● **Provided records**:
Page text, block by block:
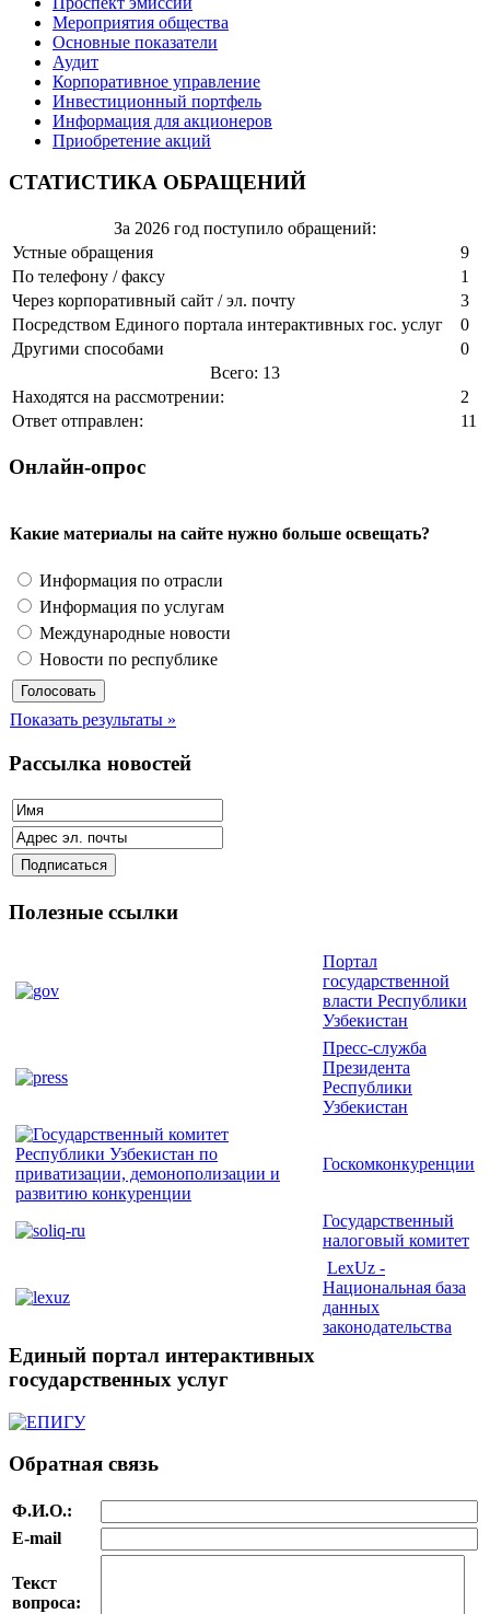
Мероприятия общества
Основные показатели
Аудит
Корпоративное управление
Инвестиционный портфель
Информация для акционеров
Приобретение акций
СТАТИСТИКА ОБРАЩЕНИЙ
За 2026 год поступило обращений:
Устные обращения
9
По телефону / факсу
1
Через корпоративный сайт / эл. почту
3
Посредством Единого портала интерактивных гос. услуг
0
Другими способами
0
Всего: 13
Находятся на рассмотрении:
2
Ответ отправлен:
11
Онлайн-опрос
Какие материалы на сайте нужно больше освещать?
Информация по отрасли
Информация по услугам
Международные новости
Новости по республике
Показать результаты »
Рассылка новостей
Полезные ссылки
Портал
государственной
власти Республики
Узбекистан
Пресс-служба
Президента
Республики
Узбекистан
Госкомконкуренции
Государственный
налоговый комитет
LexUz -
Национальная база
данных
законодательства
Единый портал интерактивных
государственных услуг
Обратная связь
Ф.И.О.:
E-mail
Текст
вопроса:
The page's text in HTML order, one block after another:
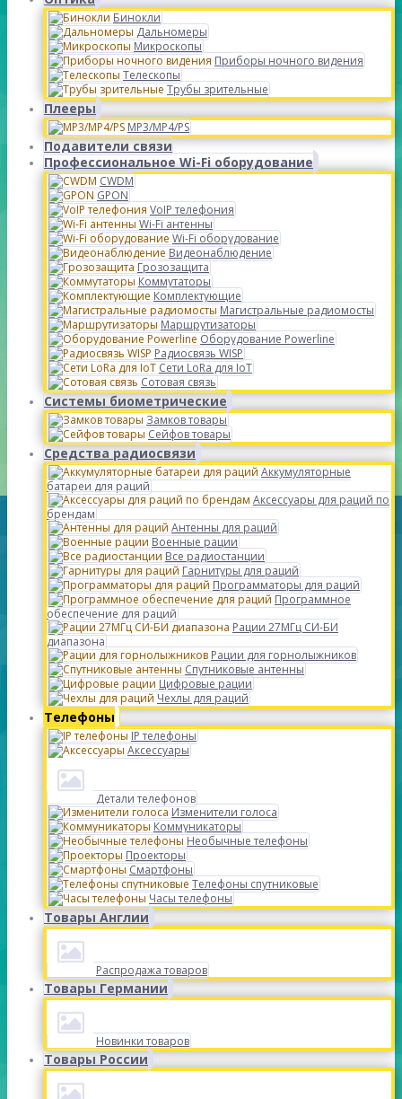
Бинокли
Дальномеры
Микроскопы
Приборы ночного видения
Телескопы
Трубы зрительные
Плееры
MP3/MP4/PS
Подавители связи
Профессиональное Wi-Fi оборудование
CWDM
GPON
VoIP телефония
Wi-Fi антенны
Wi-Fi оборудование
Видеонаблюдение
Грозозащита
Коммутаторы
Комплектующие
Магистральные радиомосты
Маршрутизаторы
Оборудование Powerline
Радиосвязь WISP
Сети LoRa для IoT
Сотовая связь
Системы биометрические
Замков товары
Сейфов товары
Средства радиосвязи
Аккумуляторные
батареи для раций
Аксессуары для раций по
брендам
Антенны для раций
Военные рации
Все радиостанции
Гарнитуры для раций
Программаторы для раций
Программное
обеспечение для раций
Рации 27МГц СИ-БИ
диапазона
Рации для горнолыжников
Спутниковые антенны
Цифровые рации
Чехлы для раций
Телефоны
IP телефоны
Аксессуары
Детали телефонов
Изменители голоса
Коммуникаторы
Необычные телефоны
Проекторы
Смартфоны
Телефоны спутниковые
Часы телефоны
Товары Англии
Распродажа товаров
Товары Германии
Новинки товаров
Товары России
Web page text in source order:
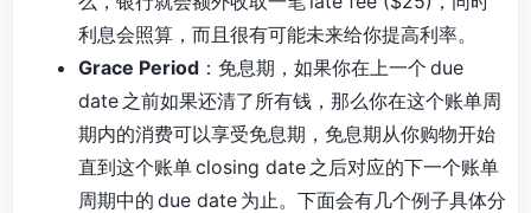
利息会照算，而且很有可能未来给你提高利率。
Grace Period ：免息期，如果你在上一个 due
date 之前如果还清了所有钱，那么你在这个账单周
期内的消费可以享受免息期，免息期从你购物开始
直到这个账单 closing date 之后对应的下一个账单
周期中的 due date 为止。下面会有几个例子具体分
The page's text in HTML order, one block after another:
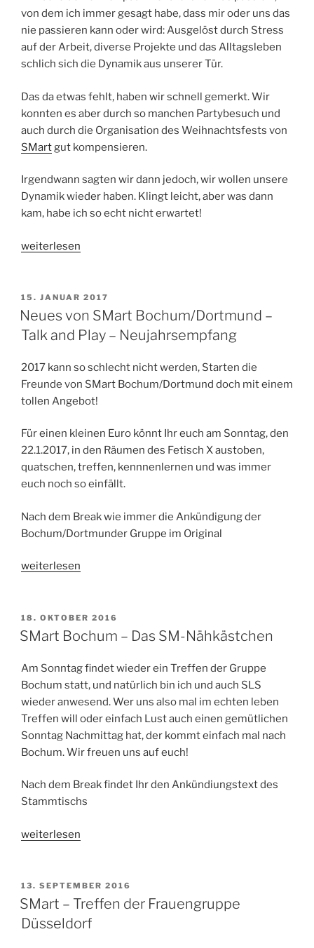
Medien“
von dem ich immer gesagt habe, dass mir oder uns das
nie passieren kann oder wird: Ausgelöst durch Stress
auf der Arbeit, diverse Projekte und das Alltagsleben
schlich sich die Dynamik aus unserer Tür.
Das da etwas fehlt, haben wir schnell gemerkt. Wir
konnten es aber durch so manchen Partybesuch und
auch durch die Organisation des Weihnachtsfests von
SMart gut kompensieren.
Irgendwann sagten wir dann jedoch, wir wollen unsere
Dynamik wieder haben. Klingt leicht, aber was dann
kam, habe ich so echt nicht erwartet!
„24/7
Dynamik
…
die
weiterlesen
VERÖFFENTLICHT
AM
15. JANUAR 2017
Neues von SMart Bochum/Dortmund –
Talk and Play – Neujahrsempfang
2017 kann so schlecht nicht werden, Starten die
Freunde von SMart Bochum/Dortmund doch mit einem
tollen Angebot!
Für einen kleinen Euro könnt Ihr euch am Sonntag, den
22.1.2017, in den Räumen des Fetisch X austoben,
quatschen, treffen, kennnenlernen und was immer
euch noch so einfällt.
Nach dem Break wie immer die Ankündigung der
Bochum/Dortmunder Gruppe im Original
„Neues
Bochum/Dortmund
–
and
Play
–
Neujahrsempfang“
weiterlesen
VERÖFFENTLICHT
AM
18. OKTOBER 2016
SMart Bochum – Das SM-Nähkästchen
Am Sonntag findet wieder ein Treffen der Gruppe
Bochum statt, und natürlich bin ich und auch SLS
wieder anwesend. Wer uns also mal im echten leben
Treffen will oder einfach Lust auch einen gemütlichen
Sonntag Nachmittag hat, der kommt einfach mal nach
Bochum. Wir freuen uns auf euch!
Nach dem Break findet Ihr den Ankündiungstext des
Stammtischs
„SMart
Das
SM-
Nähkästchen“
weiterlesen
VERÖFFENTLICHT
AM
13. SEPTEMBER 2016
SMart – Treffen der Frauengruppe
Düsseldorf
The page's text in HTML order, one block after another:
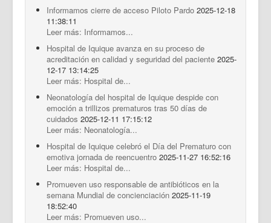
Informamos cierre de acceso Piloto Pardo 2025-12-18
11:38:11
Leer más: Informamos...
Hospital de Iquique avanza en su proceso de
acreditación en calidad y seguridad del paciente 2025-
12-17 13:14:25
Leer más: Hospital de...
Neonatología del hospital de Iquique despide con
emoción a trillizos prematuros tras 50 días de
cuidados 2025-12-11 17:15:12
Leer más: Neonatología...
Hospital de Iquique celebró el Día del Prematuro con
emotiva jornada de reencuentro 2025-11-27 16:52:16
Leer más: Hospital de...
Promueven uso responsable de antibióticos en la
semana Mundial de concienciación 2025-11-19
18:52:40
Leer más: Promueven uso...
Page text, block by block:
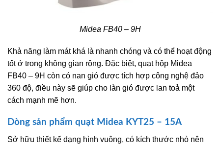
Midea FB40 – 9H
Khả năng làm mát khá là nhanh chóng và có thể hoạt động
tốt ở trong không gian rộng. Đặc biệt, quạt hộp Midea
FB40 – 9H còn có nan gió được tích hợp công nghệ đảo
360 độ, điều này sẽ giúp cho làn gió được lan toả một
cách mạnh mẽ hơn.
Dòng sản phẩm quạt Midea KYT25 – 15A
Sở hữu thiết kế dạng hình vuông, có kích thước nhỏ nên
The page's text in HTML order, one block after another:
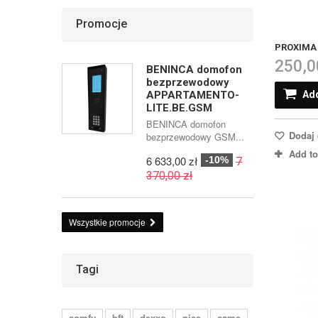
Add
Promocje
BENINCA domofon
bezprzewodowy
APPARTAMENTO-
LITE.BE.GSM
BENINCA domofon
bezprzewodowy GSM...
6 633,00 zł -10%
7
370,00 zł
Wszystkie promocje
Tagi
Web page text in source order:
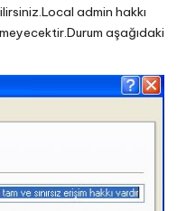
admin hakkı
aşağıdaki
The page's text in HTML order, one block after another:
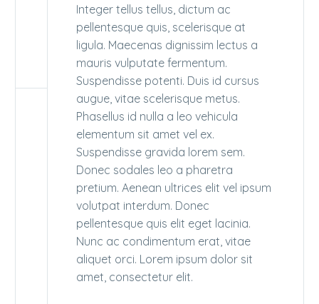
Integer tellus tellus, dictum ac
pellentesque quis, scelerisque at
ligula. Maecenas dignissim lectus a
mauris vulputate fermentum.
Suspendisse potenti. Duis id cursus
augue, vitae scelerisque metus.
Phasellus id nulla a leo vehicula
elementum sit amet vel ex.
Suspendisse gravida lorem sem.
Donec sodales leo a pharetra
pretium. Aenean ultrices elit vel ipsum
volutpat interdum. Donec
pellentesque quis elit eget lacinia.
Nunc ac condimentum erat, vitae
aliquet orci. Lorem ipsum dolor sit
amet, consectetur elit.
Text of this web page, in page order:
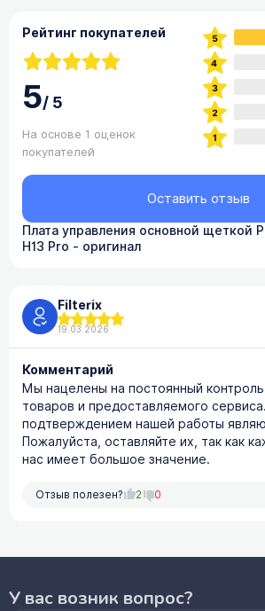
Рейтинг покупателей
5/5
На основе 1 оценок
покупателей
Плата управления основной щеткой
H13 Pro - оригинал
Оставить отзыв
Filterix
19.03.2026
Комментарий
Мы нацелены на постоянный
товаров и предоставляемого
подтверждением нашей работы
Пожалуйста, оставляйте их, так как
нас имеет большое значение.
Отзыв полезен? 2 0
У вас возник вопрос?
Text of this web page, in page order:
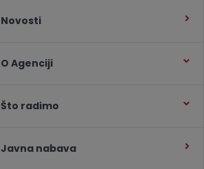
Novosti
O Agenciji
Što radimo
Javna nabava
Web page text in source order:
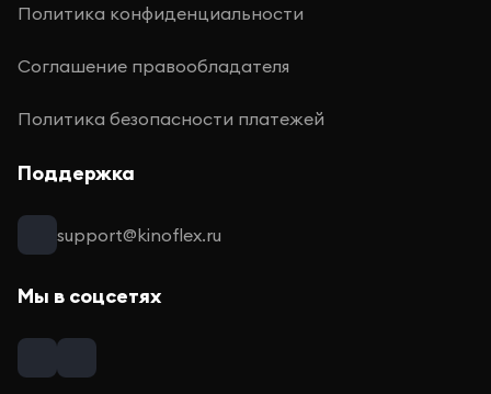
Политика конфиденциальности
Соглашение правообладателя
Политика безопасности платежей
Поддержка
support@kinoflex.ru
Мы в соцсетях
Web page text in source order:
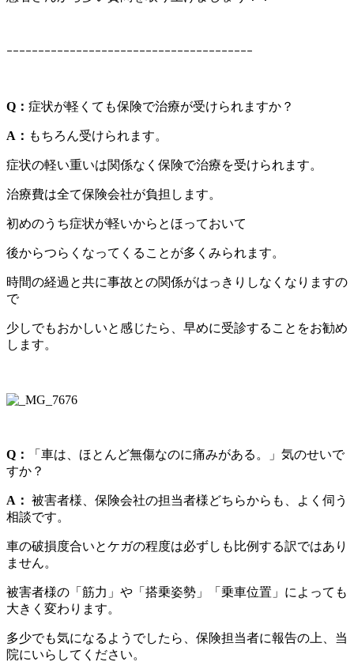
ｰｰｰｰｰｰｰｰｰｰｰｰｰｰｰｰｰｰｰｰｰｰｰｰｰｰｰｰｰｰｰｰｰｰｰｰｰｰｰ
Q ： 症状が軽くても保険で治療が受けられますか？
A ： もちろん受けられます。
症状の軽い重いは関係なく保険で治療を受けられます。
治療費は全て保険会社が負担します。
初めのうち症状が軽いからとほっておいて
後からつらくなってくることが多くみられます。
時間の経過と共に事故との関係がはっきりしなくなりますの
で
少しでもおかしいと感じたら、早めに受診することをお勧め
します。
Q ：
「車は、ほとんど無傷なのに痛みがある。」気のせいで
すか？
A ： 被害者様、保険会社の担当者様どちらからも、よく伺う
相談です。
車の破損度合いとケガの程度は必ずしも比例する訳ではあり
ません。
被害者様の「筋力」や「搭乗姿勢」「乗車位置」によっても
大きく変わります。
多少でも気になるようでしたら、保険担当者に報告の上、当
院にいらしてください。
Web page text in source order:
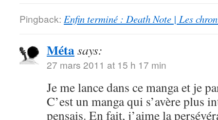
Pingback: Enfin terminé : Death Note | Les
Métasays:
27 mars 2011 at 15 h 17 min
Je me lance dans ce manga et je
C’est un manga qui s’avère plus
pensais. En fait, j’aime la
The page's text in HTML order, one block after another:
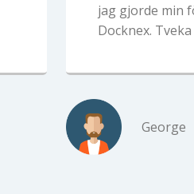
jag gjorde min
Docknex.
George
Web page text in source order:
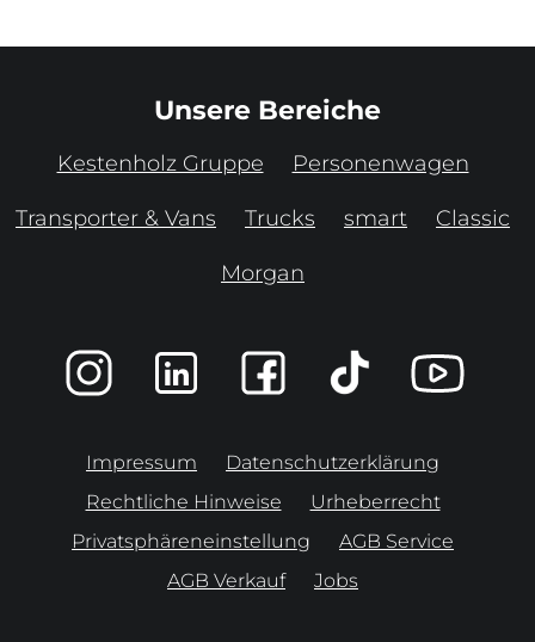
Unsere Bereiche
Kestenholz Gruppe Personenwagen
Transporter & Vans Trucks smart Classic
Morgan
Impressum
Datenschutzerklärung
Rechtliche Hinweise
Urheberrecht
Privatsphäreneinstellung
AGB Service
AGB Verkauf
Jobs
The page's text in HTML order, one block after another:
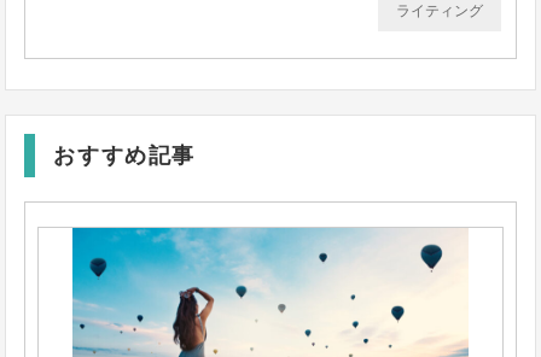
ライティング
おすすめ記事
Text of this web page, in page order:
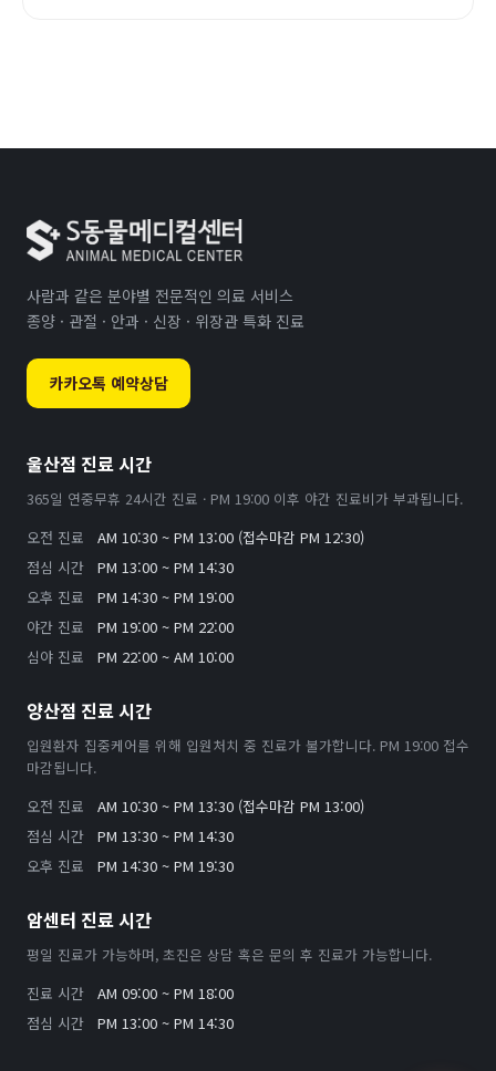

● **Brief**:
Print the line above containing "Посредством Единого портала", the line containing "Сейфов товары", and everything between them, exactly as written. Pictures stay out.

● **Solution for this exercise**:
Посредством Единого портала интерактивных гос. услуг
0
Другими способами
0
Всего: 13
Находятся на рассмотрении:
2
Ответ отправлен:
11
Онлайн-опрос
Какие материалы на сайте нужно больше освещать?
Информация по отрасли
Информация по услугам
Международные новости
Новости по республике
Показать результаты »
Рассылка новостей
Полезные ссылки
Портал
государственной
власти Республики
Узбекистан
Пресс-служба
Президента
Республики
Узбекистан
Госкомконкуренции
Государственный
налоговый комитет
LexUz -
Национальная база
данных
законодательства
Единый портал интерактивных
государственных услуг
Обратная связь
Ф.И.О.:
E-mail
Текст
вопроса:
The page's text in HTML order, one block after another:
Бинокли
Дальномеры
Микроскопы
Приборы ночного видения
Телескопы
Трубы зрительные
Плееры
MP3/MP4/PS
Подавители связи
Профессиональное Wi-Fi оборудование
CWDM
GPON
VoIP телефония
Wi-Fi антенны
Wi-Fi оборудование
Видеонаблюдение
Грозозащита
Коммутаторы
Комплектующие
Магистральные радиомосты
Маршрутизаторы
Оборудование Powerline
Радиосвязь WISP
Сети LoRa для IoT
Сотовая связь
Системы биометрические
Замков товары
Сейфов товары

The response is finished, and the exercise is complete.